Except with respect to grants to our directors, the stock options that we grant generally vest as to 20% of the shares of common stock underlying the option on each anniversary of the grant date. In addition, these stock options generally have a maximum term of ten years. The grant date of our stock options is generally the date our Board of Directors meets to approve such stock option grants. Our Board of Directors historically has approved stock option grants at regularly scheduled meetings. Our Board of Directors and compensation committee intend to continue this practice of approving the majority of stock-based awards at regularly scheduled meetings on a quarterly basis, unless earlier approval is required for a new-hire inducement grant, regardless of whether or not our Board of Directors or compensation committee knows material non-public information on such date. The exercise price of our stock options is the fair market value of our common stock on the date of grant as determined by the closing price of our common stock on the NASDAQ Global Select Market on the date of grant.

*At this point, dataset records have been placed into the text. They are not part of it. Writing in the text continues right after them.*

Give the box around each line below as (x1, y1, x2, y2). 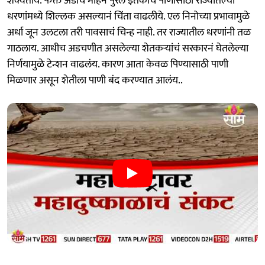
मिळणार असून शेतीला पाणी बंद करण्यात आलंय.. (7, 71, 183, 89)
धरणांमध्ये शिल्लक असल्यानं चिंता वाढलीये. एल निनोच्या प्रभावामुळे (7, 7, 250, 25)
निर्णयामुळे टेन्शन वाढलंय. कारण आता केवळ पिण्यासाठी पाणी (7, 55, 228, 73)
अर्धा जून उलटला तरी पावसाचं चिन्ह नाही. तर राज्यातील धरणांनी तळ (7, 23, 251, 41)
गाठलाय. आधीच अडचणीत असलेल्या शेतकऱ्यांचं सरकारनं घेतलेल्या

Prior to the exercise of an option, the holder has no rights as a stockholder with respect to the shares of common stock underlying the option, including voting rights and the right to receive dividends or dividend equivalents.
 
Because of his large equity stake, we have never granted stock options to our President and Chief Executive Officer, Christopher Christensen. Mr. Christopher Christensen historically has made recommendations to our Board of Directors regarding the amount of stock options and other compensation to grant to our other executives based upon his assessment of their performance, and may continue to do so in the future. Our executive officers, however, do not have any role in determining the timing of our stock option grants.
 
Although we do not have any formal policy for determining the amount of stock options or the timing of our stock option grants, we have historically granted stock options or restricted stock to high-performing employees (i) in recognition of their individual achievements and contributions to our company, and (ii) in anticipation of their future service and achievements.
 
Other Compensation.  Our executives are eligible to receive the same benefits that are available to all employees. In addition, we pay the premiums to provide life insurance equal to each executive’s annual salary and the premiums to provide accidental death and dismemberment insurance. For 2007, Christopher Christensen received an automobile allowance of $15,900 and David Sedgwick received an automobile allowance of $7,200.